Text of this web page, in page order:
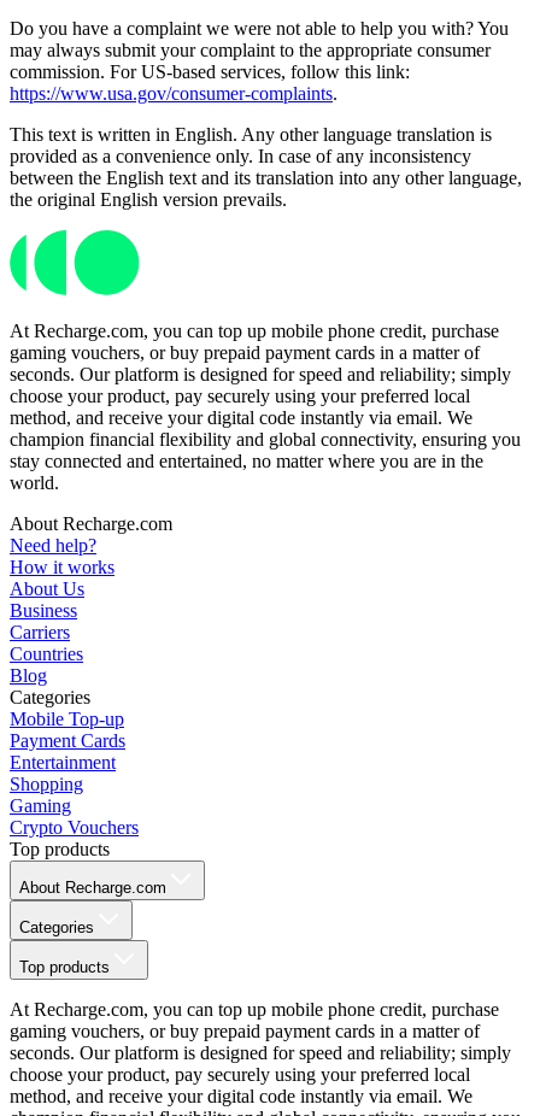
Do you have a complaint we were not able to help you with? You
may always submit your complaint to the appropriate consumer
commission. For US-based services, follow this link:
https://www.usa.gov/consumer-complaints.
This text is written in English. Any other language translation is
provided as a convenience only. In case of any inconsistency
between the English text and its translation into any other language,
the original English version prevails.
At Recharge.com, you can top up mobile phone credit, purchase
gaming vouchers, or buy prepaid payment cards in a matter of
seconds. Our platform is designed for speed and reliability; simply
choose your product, pay securely using your preferred local
method, and receive your digital code instantly via email. We
champion financial flexibility and global connectivity, ensuring you
stay connected and entertained, no matter where you are in the
world.
About Recharge.com
Need help?
How it works
About Us
Business
Carriers
Countries
Blog
Categories
Mobile Top-up
Payment Cards
Entertainment
Shopping
Gaming
Crypto Vouchers
Top products
About Recharge.com
Categories
Top products
At Recharge.com, you can top up mobile phone credit, purchase
gaming vouchers, or buy prepaid payment cards in a matter of
seconds. Our platform is designed for speed and reliability; simply
choose your product, pay securely using your preferred local
method, and receive your digital code instantly via email. We
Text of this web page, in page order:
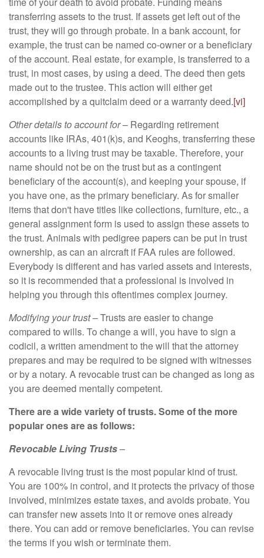
transferring assets to the trust. If assets get left out of the
trust, they will go through probate. In a bank account, for
example, the trust can be named co-owner or a beneficiary
of the account. Real estate, for example, is transferred to a
trust, in most cases, by using a deed. The deed then gets
made out to the trustee. This action will either get
accomplished by a quitclaim deed or a warranty deed.[vi]
Other details to account for– Regarding retirement
accounts like IRAs, 401(k)s, and Keoghs, transferring these
accounts to a living trust may be taxable. Therefore, your
name should not be on the trust but as a contingent
beneficiary of the account(s), and keeping your spouse, if
you have one, as the primary beneficiary. As for smaller
items that don't have titles like collections, furniture, etc., a
general assignment form is used to assign these assets to
the trust. Animals with pedigree papers can be put in trust
ownership, as can an aircraft if FAA rules are followed.
Everybody is different and has varied assets and interests,
so it is recommended that a professional is involved in
helping you through this oftentimes complex journey.
Modifying your trust –Trusts are easier to change
compared to wills. To change a will, you have to sign a
codicil, a written amendment to the will that the attorney
prepares and may be required to be signed with witnesses
or by a notary. A revocable trust can be changed as long as
you are deemed mentally competent.
There are a wide variety of trusts. Some of the more
popular ones are as follows:
Revocable Living Trusts–
A revocable living trust is the most popular kind of trust.
You are 100% in control, and it protects the privacy of those
involved, minimizes estate taxes, and avoids probate. You
can transfer new assets into it or remove ones already
there. You can add or remove beneficiaries. You can revise
the terms if you wish or terminate them.
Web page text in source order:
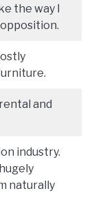
the way I
and
industry.
naturally
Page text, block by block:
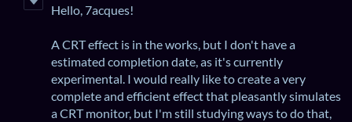
Hello, 7acques!
A CRT effect is in the works, but I don't have a
estimated completion date, as it's currently
experimental. I would really like to create a very
complete and efficient effect that pleasantly simulates
a CRT monitor, but I'm still studying ways to do that,
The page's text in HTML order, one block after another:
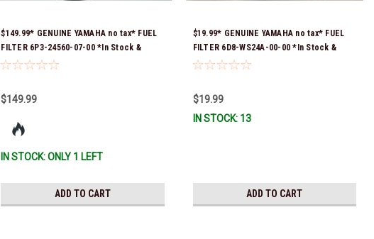
$149.99* GENUINE YAMAHA no tax* FUEL
FILTER 6P3-24560-07-00 *In Stock &
Ready To Ship!
$149.99
IN STOCK: ONLY 1 LEFT
ADD TO CART
$19.99* GENUINE YAMAHA no tax* FUEL
FILTER 6D8-WS24A-00-00 *In Stock &
Ready To Ship!
$19.99
IN STOCK: 13
ADD TO CART
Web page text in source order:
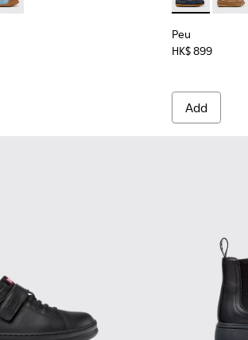
Peu
HK$ 899
Add
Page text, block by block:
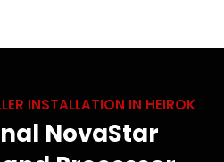
INSTALLATION IN HEIROK
NovaStar
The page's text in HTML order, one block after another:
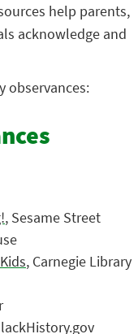
help parents,
acknowledge and
observances:
, Sesame Street
, Carnegie Library
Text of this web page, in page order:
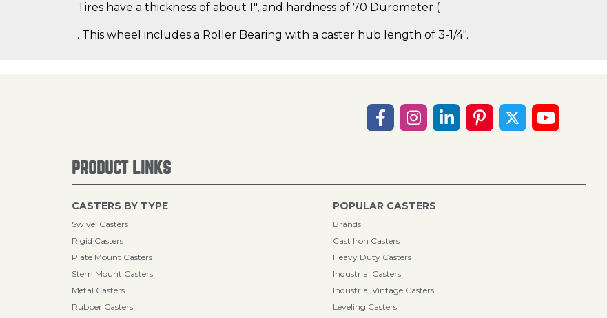
Tires have a thickness of about 1", and hardness of 70 Durometer (
. This wheel includes a Roller Bearing with a caster hub length of 3-1/4".
PRODUCT LINKS
CASTERS BY TYPE
Swivel Casters
Rigid Casters
Plate Mount Casters
Stem Mount Casters
Metal Casters
Rubber Casters
POPULAR CASTERS
Brands
Cast Iron Casters
Heavy Duty Casters
Industrial Casters
Industrial Vintage Casters
Leveling Casters
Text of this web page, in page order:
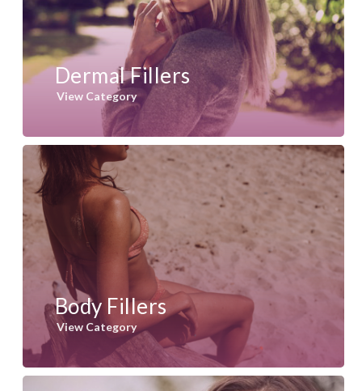
Dermal Fillers
View Category
Body Fillers
View Category
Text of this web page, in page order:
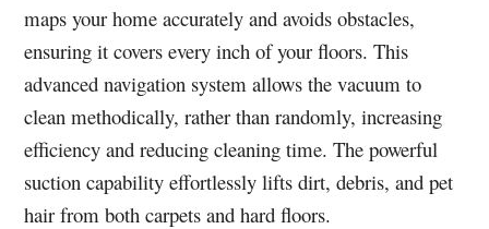
maps your home accurately and avoids obstacles,
ensuring it covers every inch of your floors. This
advanced navigation system allows the vacuum to
clean methodically, rather than randomly, increasing
efficiency and reducing cleaning time. The powerful
suction capability effortlessly lifts dirt, debris, and pet
hair from both carpets and hard floors.
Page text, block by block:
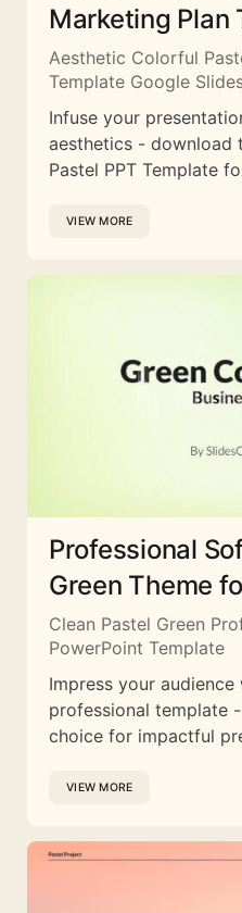
Marketing Plan
Aesthetic Colorful
Template Google
Infuse your
aesthetics - download
Pastel PPT Template
VIEW MORE
Professional
Green Theme
Clean Pastel Green
PowerPoint Template
Impress your
professional template
choice for impactful
VIEW MORE
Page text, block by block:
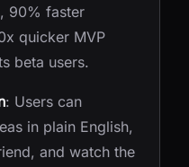
90% faster
quicker MVP
beta users.
: Users can
in plain English,
and watch the
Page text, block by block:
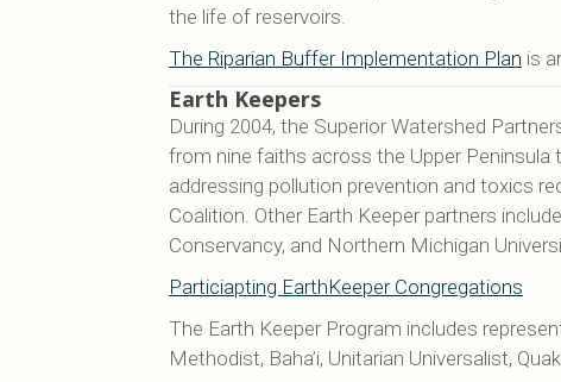
the life of reservoirs.
The Riparian Buffer Implementation Plan is
Earth Keepers
During 2004, the Superior Watershed
from nine faiths across the Upper
addressing pollution prevention and toxics
Coalition. Other Earth Keeper partners
Conservancy, and Northern Michigan
Particiapting EarthKeeper Congregations
The Earth Keeper Program includes
Methodist, Baha’i, Unitarian Universalist,
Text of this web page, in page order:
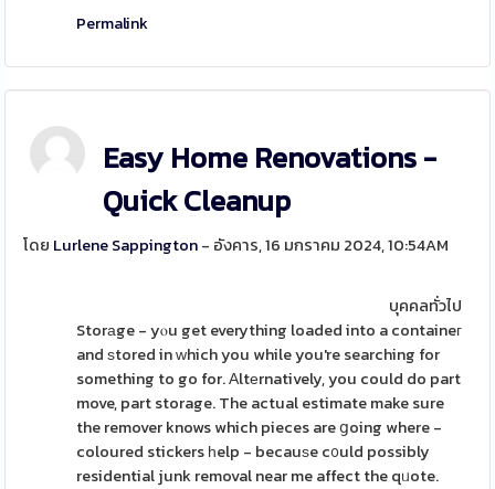
Permalink
Easy Home Renovations -
Quick Cleanup
โดย Lurlene Sappington- อังคาร, 16 มกราคม 2024, 10:54AM
บุคคลทั่วไป
Storаge - yⲟu get everything loaded into a containeг
and ѕtored in ᴡhich you while you're searching for
something to go for. Αltеrnatively, you could do part
move, part storage. The actual estimate make sure
the remover knows which pieces are ցoing where -
coloured stickers һelp - becauѕe c᧐uld possibly
residential junk removal near me affect the qᥙote.
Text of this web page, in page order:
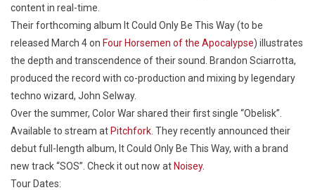
content in real-time.
Their forthcoming album It Could Only Be This Way(to be
released March 4 on Four Horsemen of the Apocalypse) illustrates
the depth and transcendence of their sound. Brandon Sciarrotta,
produced the record with co-production and mixing by legendary
techno wizard, John Selway.
Over the summer, Color War shared their first single “Obelisk”.
Available to stream at Pitchfork . They recently announced their
debut full-length album, It Could Only Be This Way, with a brand
new track “SOS”. Check it out now at Noisey.
Tour Dates:
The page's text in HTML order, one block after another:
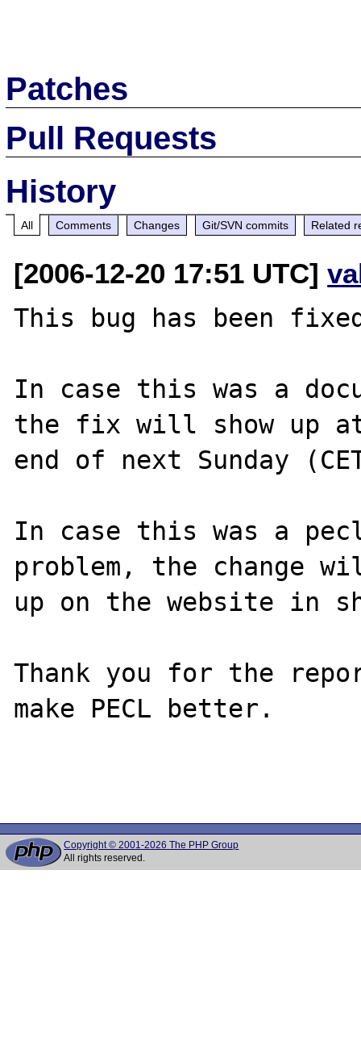
Patches
Pull Requests
History
All Comments Changes Git/SVN commits Related
[2006-12-20 17:51 UTC]
This bug has been
In case this was a
the fix will show up
end of next Sunday
In case this was a
problem, the change
up on the website in
Thank you for the
make PECL better.
Copyright © 2001-2026 The PHP Group
All rights reserved.
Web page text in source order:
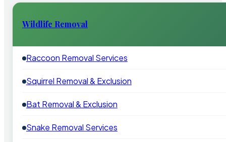
Wildlife Removal
Raccoon Removal Services
Squirrel Removal & Exclusion
Bat Removal & Exclusion
Snake Removal Services
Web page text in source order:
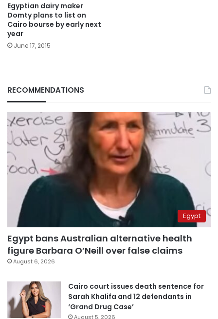
Egyptian dairy maker
Domty plans to list on
Cairo bourse by early next
year
June 17, 2015
RECOMMENDATIONS
Egypt
Egypt bans Australian alternative health
figure Barbara O’Neill over false claims
August 6, 2026
Cairo court issues death sentence for
Sarah Khalifa and 12 defendants in
‘Grand Drug Case’
August 5, 2026
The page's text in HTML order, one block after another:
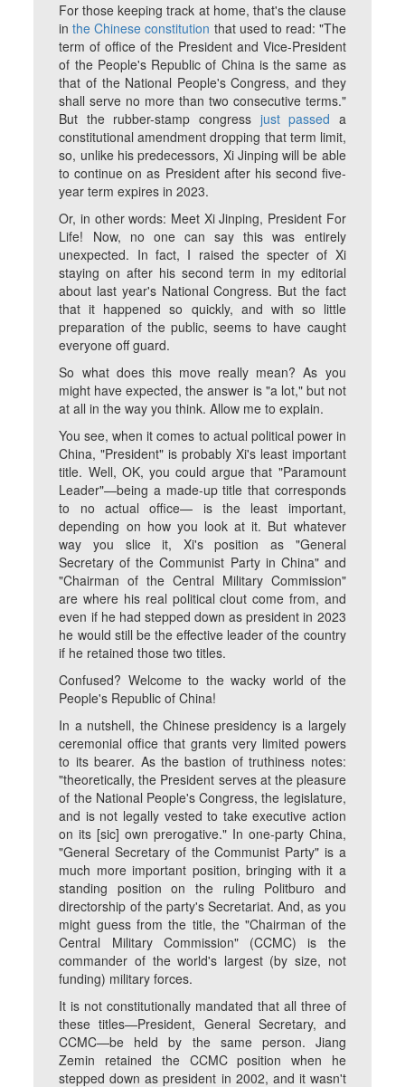
For those keeping track at home, that's the clause
inthe Chinese constitution that used to read: "The
term of office of the President and Vice-President
of the People's Republic of China is the same as
that of the National People's Congress, and they
shall serve no more than two consecutive terms."
But the rubber-stamp congress just passed a
constitutional amendment dropping that term limit,
so, unlike his predecessors, Xi Jinping will be able
to continue on as President after his second five-
year term expires in 2023.
Or, in other words: Meet Xi Jinping, President For
Life! Now, no one can say this was entirely
unexpected. In fact, I raised the specter of Xi
staying on after his second term in my editorial
about last year's National Congress. But the fact
that it happened so quickly, and with so little
preparation of the public, seems to have caught
everyone off guard.
So what does this move really mean? As you
might have expected, the answer is "a lot," but not
at all in the way you think. Allow me to explain.
You see, when it comes to actual political power in
China, "President" is probably Xi's least important
title. Well, OK, you could argue that "Paramount
Leader"—being a made-up title that corresponds
to no actual office— is the least important,
depending on how you look at it. But whatever
way you slice it, Xi's position as "General
Secretary of the Communist Party in China" and
"Chairman of the Central Military Commission"
are where his real political clout come from, and
even if he had stepped down as president in 2023
he would still be the effective leader of the country
if he retained those two titles.
Confused? Welcome to the wacky world of the
People's Republic of China!
In a nutshell, the Chinese presidency is a largely
ceremonial office that grants very limited powers
to its bearer. As the bastion of truthiness notes:
"theoretically, the President serves at the pleasure
of the National People's Congress, the legislature,
and is not legally vested to take executive action
on its [sic] own prerogative." In one-party China,
"General Secretary of the Communist Party" is a
much more important position, bringing with it a
standing position on the ruling Politburo and
directorship of the party's Secretariat. And, as you
might guess from the title, the "Chairman of the
Central Military Commission" (CCMC) is the
commander of the world's largest (by size, not
funding) military forces.
It is not constitutionally mandated that all three of
these titles—President, General Secretary, and
CCMC—be held by the same person. Jiang
Zemin retained the CCMC position when he
stepped down as president in 2002, and it wasn't
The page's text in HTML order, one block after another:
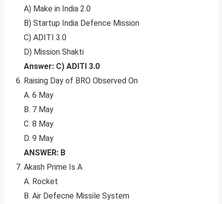
A) Make in India 2.0
B) Startup India Defence Mission
C) ADITI 3.0
D) Mission Shakti
Answer: C) ADITI 3.0
Raising Day of BRO Observed On
A. 6 May
B. 7 May
C. 8 May
D. 9 May
ANSWER: B
Akash Prime Is A
A. Rocket
B. Air Defecne Missile System
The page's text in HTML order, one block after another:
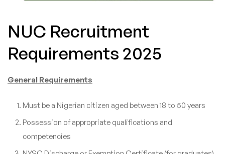
NUC Recruitment
Requirements 2025
General Requirements
Must be a Nigerian citizen aged between 18 to 50 years
Possession of appropriate qualifications and
competencies
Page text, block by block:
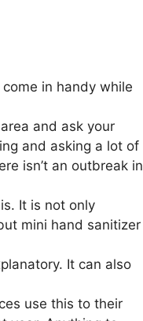
in handy while
and ask your
and asking a lot of
isn’t an outbreak in
It is not only
mini hand sanitizer
It can also
use this to their
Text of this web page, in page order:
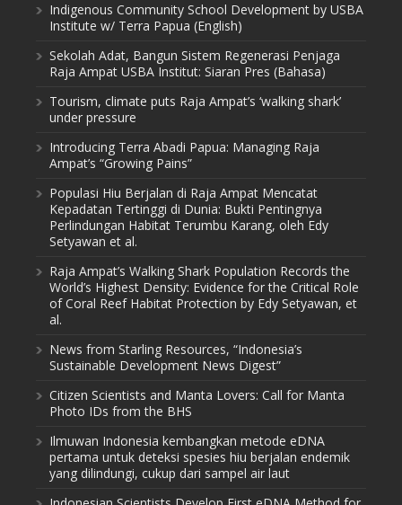
Indigenous Community School Development by USBA
Institute w/ Terra Papua (English)
Sekolah Adat, Bangun Sistem Regenerasi Penjaga
Raja Ampat USBA Institut: Siaran Pres (Bahasa)
Tourism, climate puts Raja Ampat’s ‘walking shark’
under pressure
Introducing Terra Abadi Papua: Managing Raja
Ampat’s “Growing Pains”
Populasi Hiu Berjalan di Raja Ampat Mencatat
Kepadatan Tertinggi di Dunia: Bukti Pentingnya
Perlindungan Habitat Terumbu Karang, oleh Edy
Setyawan et al.
Raja Ampat’s Walking Shark Population Records the
World’s Highest Density: Evidence for the Critical Role
of Coral Reef Habitat Protection by Edy Setyawan, et
al.
News from Starling Resources, “Indonesia’s
Sustainable Development News Digest”
Citizen Scientists and Manta Lovers: Call for Manta
Photo IDs from the BHS
Ilmuwan Indonesia kembangkan metode eDNA
pertama untuk deteksi spesies hiu berjalan endemik
yang dilindungi, cukup dari sampel air laut
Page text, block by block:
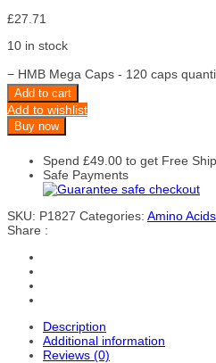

■ **Assignment**: Check the records above and copy each line that has the string "amendment".

■ **Response**:
codicil, a written amendment to the will that the attorney
constitutional amendment dropping that term limit,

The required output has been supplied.